Mar, 23/06/2015 - 14:03

Schettino può scrivere quello che vuole, è una vergogna vedere che c'è chi gli pubblica il libretto. Gli auguro una vendita flop.

corto lirazza

Mar, 23/06/2015 - 14:05

lui ha diritto di scrivere ciò che vuole e chi lo vuole leggere se lo può comprare

veromario

Mar, 23/06/2015 - 14:52

io al sig. schettino non lo condanno tanto per l'errore che può anche starci,d'altronde non era solo su quella nave e non pretendo che il comandante abbia sempre il timone in mano , pur essendo una manovra inusuale magari poteva anche visionare il tutto più da vicino,ma la cosa che non gli perdono è la vigliaccata di scappare come un coniglio abbandonando tutti al loro destino. quindi non ha diritto di parola.

ex d.c.

Mar, 23/06/2015 - 15:02

Dopo tante ricostruzioni e tanti commenti a sproposito conosceremo finalmente la verità di chi ha vissuto sicuramente in diretta la cronaca dell'incidente e che probabilmente pagherà anche per errori non suoi

Gaby

Mar, 23/06/2015 - 15:33

Nella buona tradizione marinara il comandante cola con la sua nave.

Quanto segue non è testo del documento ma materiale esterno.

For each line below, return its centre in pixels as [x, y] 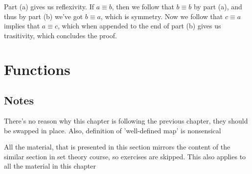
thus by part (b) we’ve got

Avrebbe fatto meglio a seguirla , invece che continuare a fare il buffone. Codardo e opportunista.

Ritratto di BenFrank

BenFrank

Mar, 23/06/2015 - 15:40

LASCIATELO IN PACE, É IL CLASSICO CAPRO ESPIATORIO CHE, OLTRE PER LE PROPRIE, DOVRÀ PAGARE ANCHE PER LE COLPE DI TANTI ALTRI.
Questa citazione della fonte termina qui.